--- Task inputs Enclosed Below ---

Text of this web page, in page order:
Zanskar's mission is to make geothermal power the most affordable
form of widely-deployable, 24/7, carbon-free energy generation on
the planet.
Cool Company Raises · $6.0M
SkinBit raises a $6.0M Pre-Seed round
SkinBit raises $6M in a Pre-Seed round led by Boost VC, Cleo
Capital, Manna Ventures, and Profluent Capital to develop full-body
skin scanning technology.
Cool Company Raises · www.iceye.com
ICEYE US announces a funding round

--- End of Enclosed Task inputs ---

### Task prompt
Only the lines from the one containing "Zanskar's mission is" through the last line above belong in your answer. Retype them exactly.

### Reply to the exercise
Zanskar's mission is to make geothermal power the most affordable
form of widely-deployable, 24/7, carbon-free energy generation on
the planet.
Cool Company Raises · $6.0M
SkinBit raises a $6.0M Pre-Seed round
SkinBit raises $6M in a Pre-Seed round led by Boost VC, Cleo
Capital, Manna Ventures, and Profluent Capital to develop full-body
skin scanning technology.
Cool Company Raises · www.iceye.com
ICEYE US announces a funding round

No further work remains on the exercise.